• WORK TO COMPLETE: Set down exactly, from the records below, the line with "y1, x2, y2)." through the line with "端，我都是用使用者原始密碼內的某個字去當 salt 來作", and nothing else.

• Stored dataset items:
++++++++++++++++++++

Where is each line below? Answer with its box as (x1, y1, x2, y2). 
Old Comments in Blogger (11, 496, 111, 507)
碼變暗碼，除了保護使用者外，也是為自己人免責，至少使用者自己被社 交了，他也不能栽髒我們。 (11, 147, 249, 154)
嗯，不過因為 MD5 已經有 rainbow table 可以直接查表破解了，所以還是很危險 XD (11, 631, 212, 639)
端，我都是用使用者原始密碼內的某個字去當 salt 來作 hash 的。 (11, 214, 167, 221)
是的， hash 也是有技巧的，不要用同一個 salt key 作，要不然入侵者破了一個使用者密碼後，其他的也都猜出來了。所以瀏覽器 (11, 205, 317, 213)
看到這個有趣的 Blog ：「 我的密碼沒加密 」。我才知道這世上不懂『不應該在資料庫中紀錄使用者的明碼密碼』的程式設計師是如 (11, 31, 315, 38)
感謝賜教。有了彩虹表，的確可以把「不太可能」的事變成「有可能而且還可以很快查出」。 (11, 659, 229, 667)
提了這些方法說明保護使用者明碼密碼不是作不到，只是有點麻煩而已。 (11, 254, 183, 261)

++++++++++++++++++++

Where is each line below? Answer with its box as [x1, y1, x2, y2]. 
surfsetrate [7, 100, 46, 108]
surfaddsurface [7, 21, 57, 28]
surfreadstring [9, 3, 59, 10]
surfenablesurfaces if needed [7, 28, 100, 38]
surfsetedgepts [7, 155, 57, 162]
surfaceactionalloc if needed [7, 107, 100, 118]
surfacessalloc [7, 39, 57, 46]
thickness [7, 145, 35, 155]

++++++++++++++++++++

• SOLUTION BELOW:
Where is each line below? Answer with its box as (x1, y1, x2, y2). 
Old Comments in Blogger (11, 496, 111, 507)
碼變暗碼，除了保護使用者外，也是為自己人免責，至少使用者自己被社 交了，他也不能栽髒我們。 (11, 147, 249, 154)
嗯，不過因為 MD5 已經有 rainbow table 可以直接查表破解了，所以還是很危險 XD (11, 631, 212, 639)
端，我都是用使用者原始密碼內的某個字去當 salt 來作 hash 的。 (11, 214, 167, 221)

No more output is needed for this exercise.